### How to complete this task
Write out every record below exactly, leaving the pictures out.

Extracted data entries

───

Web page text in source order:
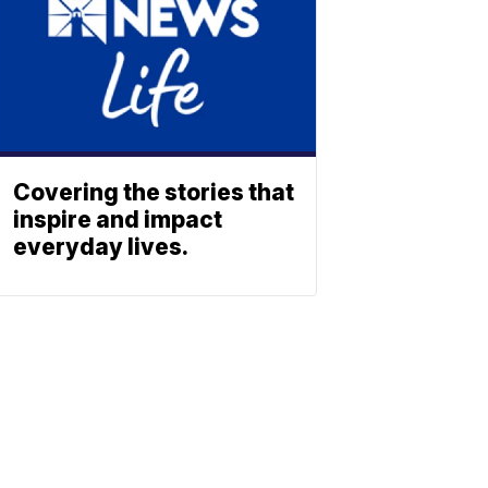
Covering the stories that
inspire and impact
everyday lives.
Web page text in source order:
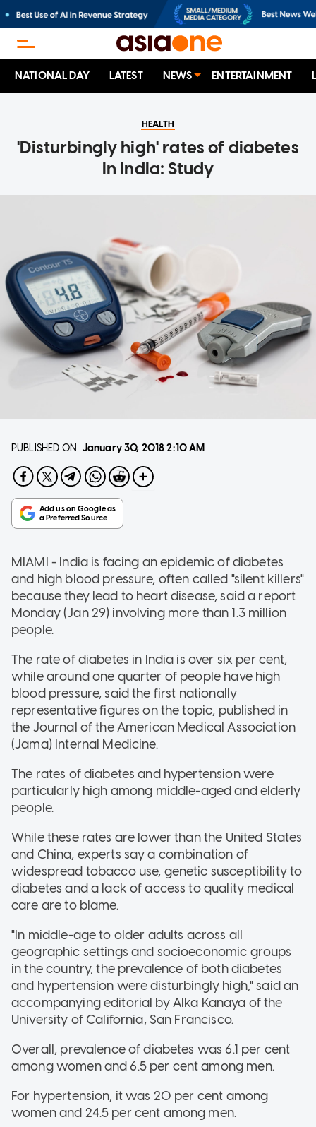
NATIONAL DAY LATEST NEWS ENTERTAINMENT
HEALTH
'Disturbingly high' rates of diabetes
in India: Study
PUBLISHED ON January 30, 20182:10 AM
MIAMI - India is facing an epidemic of diabetes
and high blood pressure, often called "silent killers"
because they lead to heart disease, said a report
Monday (Jan 29) involving more than 1.3 million
people.
The rate of diabetes in India is over six per cent,
while around one quarter of people have high
blood pressure, said the first nationally
representative figures on the topic, published in
the Journal of the American Medical Association
(Jama) Internal Medicine.
The rates of diabetes and hypertension were
particularly high among middle-aged and elderly
people.
While these rates are lower than the United States
and China, experts say a combination of
widespread tobacco use, genetic susceptibility to
diabetes and a lack of access to quality medical
care are to blame.
"In middle-age to older adults across all
geographic settings and socioeconomic groups
in the country, the prevalence of both diabetes
and hypertension were disturbingly high," said an
accompanying editorial by Alka Kanaya of the
University of California, San Francisco.
Overall, prevalence of diabetes was 6.1 per cent
among women and 6.5 per cent among men.
For hypertension, it was 20 per cent among
women and 24.5 per cent among men.
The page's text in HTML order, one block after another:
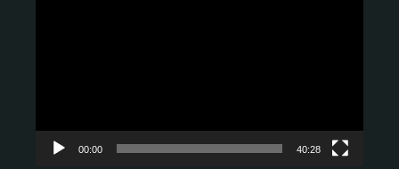
00:00 40:28
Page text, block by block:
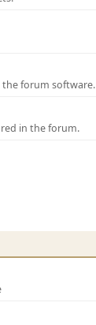
the forum software.
in the forum.
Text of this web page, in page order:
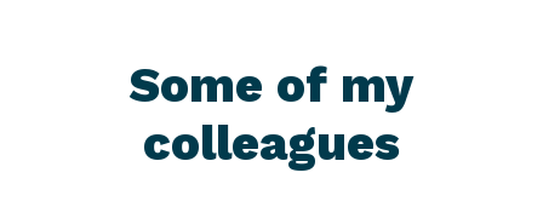
Some of my
colleagues
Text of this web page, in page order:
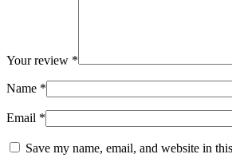
Your review *
Name *
Email *
Save my name, email, and website in
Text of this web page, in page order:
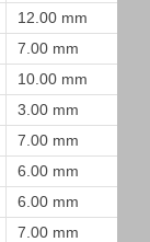
12.00 mm
7.00 mm
10.00 mm
3.00 mm
7.00 mm
6.00 mm
6.00 mm
7.00 mm
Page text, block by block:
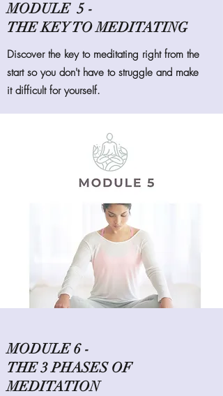
MODULE 5 -
THE KEY TO MEDITATING
Discover the key to meditating right from the
start so you don't have to struggle and make
it difficult for yourself.
MODULE 6 -
THE 3 PHASES OF
MEDITATION
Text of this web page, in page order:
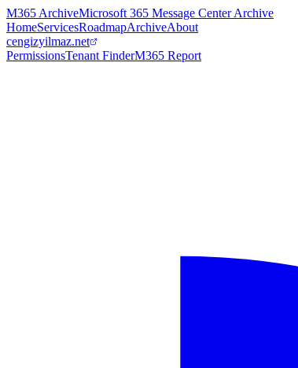
M365 ArchiveMicrosoft 365 Message Center Archive
HomeServicesRoadmapArchiveAbout
cengizyilmaz.net
PermissionsTenant FinderM365 Report
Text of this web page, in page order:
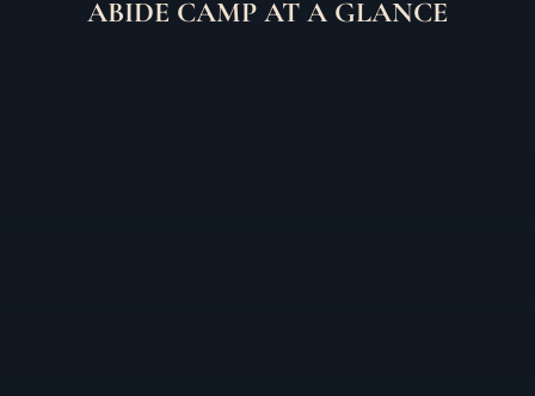
ABIDE CAMP AT A GLANCE
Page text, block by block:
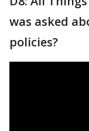
was asked
policies?
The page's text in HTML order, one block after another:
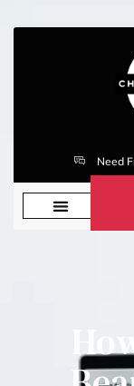
Need
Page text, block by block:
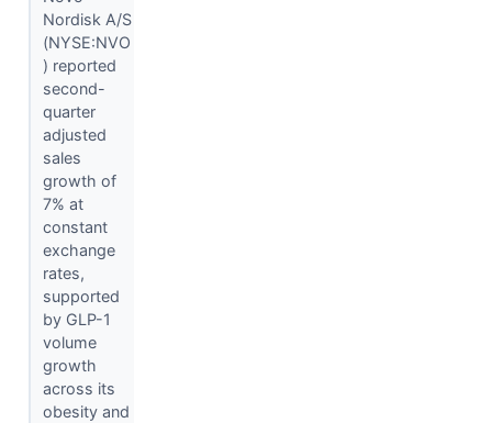
Nordisk A/S
(NYSE:NVO
) reported
second-
quarter
adjusted
sales
growth of
7% at
constant
exchange
rates,
supported
by GLP-1
volume
growth
across its
obesity and
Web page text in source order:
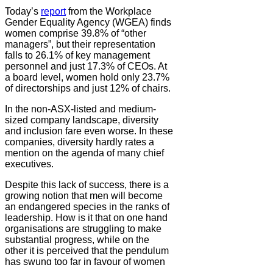
Today’s reportfrom the Workplace
Gender Equality Agency (WGEA) finds
women comprise 39.8% of “other
managers”, but their representation
falls to 26.1% of key management
personnel and just 17.3% of CEOs. At
a board level, women hold only 23.7%
of directorships and just 12% of chairs.
In the non-ASX-listed and medium-
sized company landscape, diversity
and inclusion fare even worse. In these
companies, diversity hardly rates a
mention on the agenda of many chief
executives.
Despite this lack of success, there is a
growing notion that men will become
an endangered species in the ranks of
leadership. How is it that on one hand
organisations are struggling to make
substantial progress, while on the
other it is perceived that the pendulum
has swung too far in favour of women
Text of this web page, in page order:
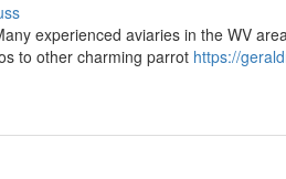
experienced aviaries in the WV
to other charming parrot https://

───

### Output of the task
Web page text in source order:
Covering the stories that
inspire and impact
everyday lives.
Web page text in source order:
NATIONAL DAY LATEST NEWS ENTERTAINMENT
HEALTH
'Disturbingly high' rates of diabetes
in India: Study
PUBLISHED ON January 30, 20182:10 AM
MIAMI - India is facing an epidemic of diabetes
and high blood pressure, often called "silent killers"
because they lead to heart disease, said a report
Monday (Jan 29) involving more than 1.3 million
people.
The rate of diabetes in India is over six per cent,
while around one quarter of people have high
blood pressure, said the first nationally
representative figures on the topic, published in
the Journal of the American Medical Association
(Jama) Internal Medicine.
The rates of diabetes and hypertension were
particularly high among middle-aged and elderly
people.
While these rates are lower than the United States
and China, experts say a combination of
widespread tobacco use, genetic susceptibility to
diabetes and a lack of access to quality medical
care are to blame.
"In middle-age to older adults across all
geographic settings and socioeconomic groups
in the country, the prevalence of both diabetes
and hypertension were disturbingly high," said an
accompanying editorial by Alka Kanaya of the
University of California, San Francisco.
Overall, prevalence of diabetes was 6.1 per cent
among women and 6.5 per cent among men.
For hypertension, it was 20 per cent among
women and 24.5 per cent among men.
The page's text in HTML order, one block after another:
00:00 40:28
Page text, block by block:
the forum software.
in the forum.
Text of this web page, in page order:
Some of my
colleagues
Text of this web page, in page order:
Your review *
Name *
Email *
Save my name, email, and website in
Text of this web page, in page order:
12.00 mm
7.00 mm
10.00 mm
3.00 mm
7.00 mm
6.00 mm
6.00 mm
7.00 mm
Page text, block by block:
MODULE 5 -
THE KEY TO MEDITATING
Discover the key to meditating right from the
start so you don't have to struggle and make
it difficult for yourself.
MODULE 6 -
THE 3 PHASES OF
MEDITATION
Text of this web page, in page order:
M365 ArchiveMicrosoft 365 Message Center Archive
HomeServicesRoadmapArchiveAbout
cengizyilmaz.net
PermissionsTenant FinderM365 Report
Text of this web page, in page order:
ABIDE CAMP AT A GLANCE
Page text, block by block:
was asked
policies?
The page's text in HTML order, one block after another:
Need
Page text, block by block:
Nordisk A/S
(NYSE:NVO
) reported
second-
quarter
adjusted
sales
growth of
7% at
constant
exchange
rates,
supported
by GLP-1
volume
growth
across its
obesity and
Web page text in source order:
Today’s reportfrom the Workplace
Gender Equality Agency (WGEA) finds
women comprise 39.8% of “other
managers”, but their representation
falls to 26.1% of key management
personnel and just 17.3% of CEOs. At
a board level, women hold only 23.7%
of directorships and just 12% of chairs.
In the non-ASX-listed and medium-
sized company landscape, diversity
and inclusion fare even worse. In these
companies, diversity hardly rates a
mention on the agenda of many chief
executives.
Despite this lack of success, there is a
growing notion that men will become
an endangered species in the ranks of
leadership. How is it that on one hand
organisations are struggling to make
substantial progress, while on the
other it is perceived that the pendulum
has swung too far in favour of women
Text of this web page, in page order:
experienced aviaries in the WV
to other charming parrot https://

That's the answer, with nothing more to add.